# EXERCISE:
Retype, word for word, every line starting at the line with "y1, x2, y2]" and ending with the final line of the entries; skip the pictures.

# DATA FOR THIS TASK:
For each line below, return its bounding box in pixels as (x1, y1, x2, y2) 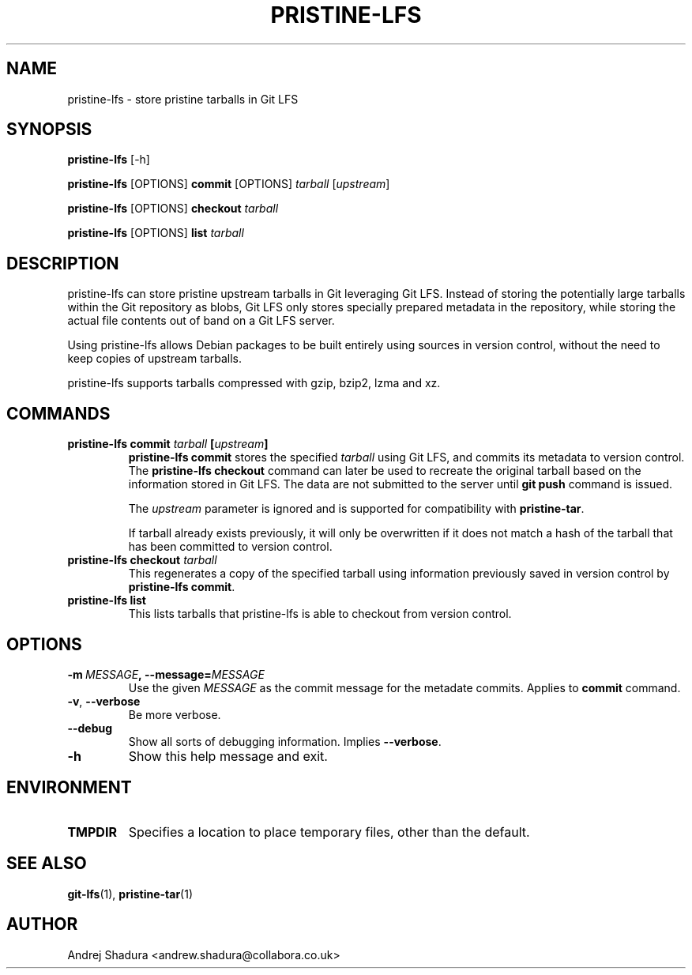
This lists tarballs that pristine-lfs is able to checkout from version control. (128, 607, 512, 621)
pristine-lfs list (67, 593, 146, 608)
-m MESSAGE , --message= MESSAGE (67, 667, 265, 681)
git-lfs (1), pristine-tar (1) (67, 887, 194, 901)
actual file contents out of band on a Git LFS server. (67, 314, 335, 328)
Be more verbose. (128, 707, 221, 721)
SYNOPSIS (6, 119, 92, 140)
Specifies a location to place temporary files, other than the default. (128, 823, 530, 840)
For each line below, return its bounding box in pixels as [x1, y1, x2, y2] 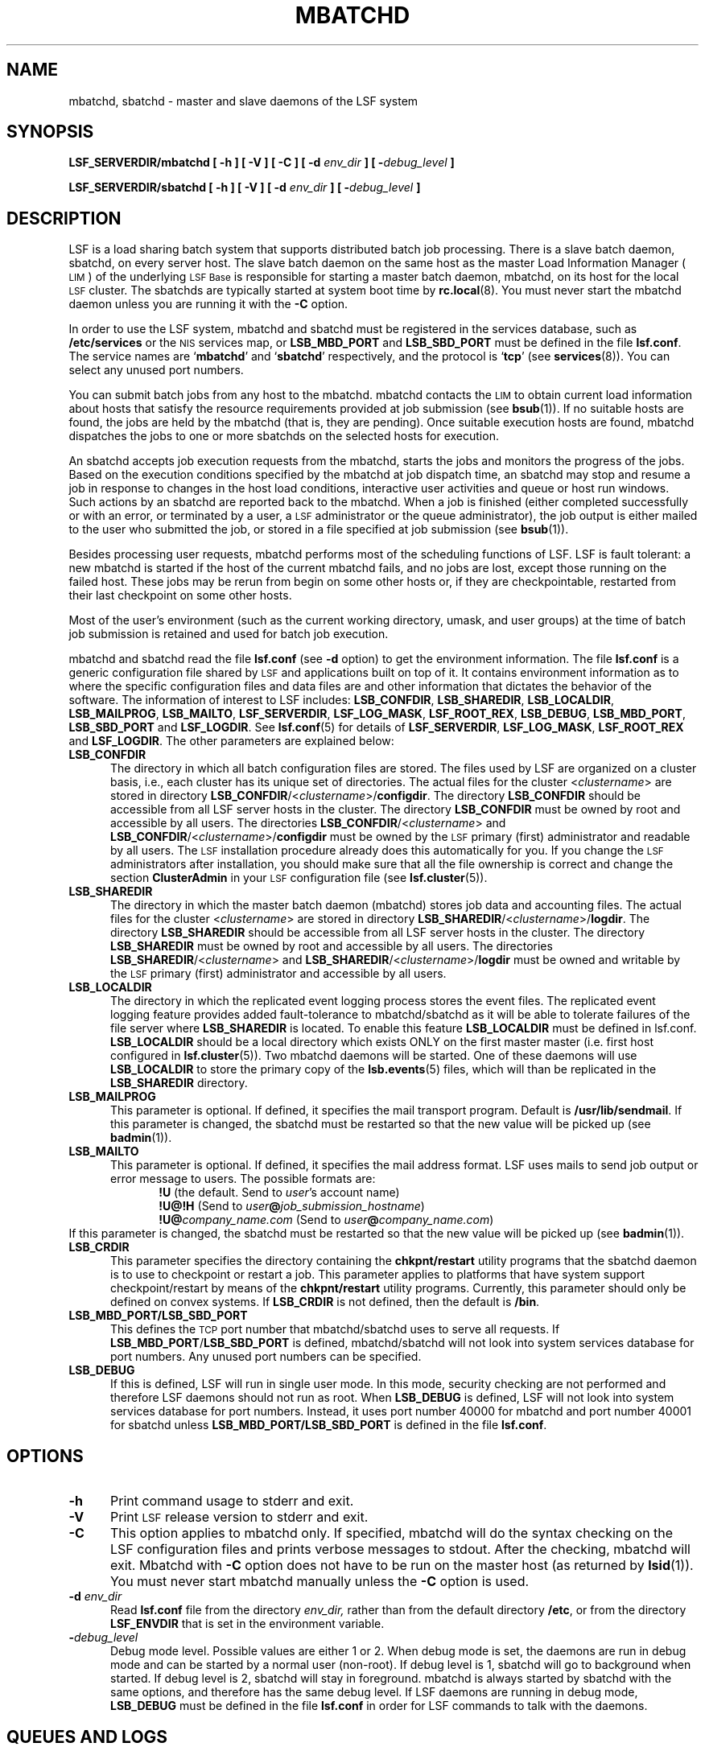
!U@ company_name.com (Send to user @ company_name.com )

# WRITTEN RESPONSE:
For each line below, return its bounding box in pixels as [x1, y1, x2, y2] 
!U@ company_name.com (Send to user @ company_name.com )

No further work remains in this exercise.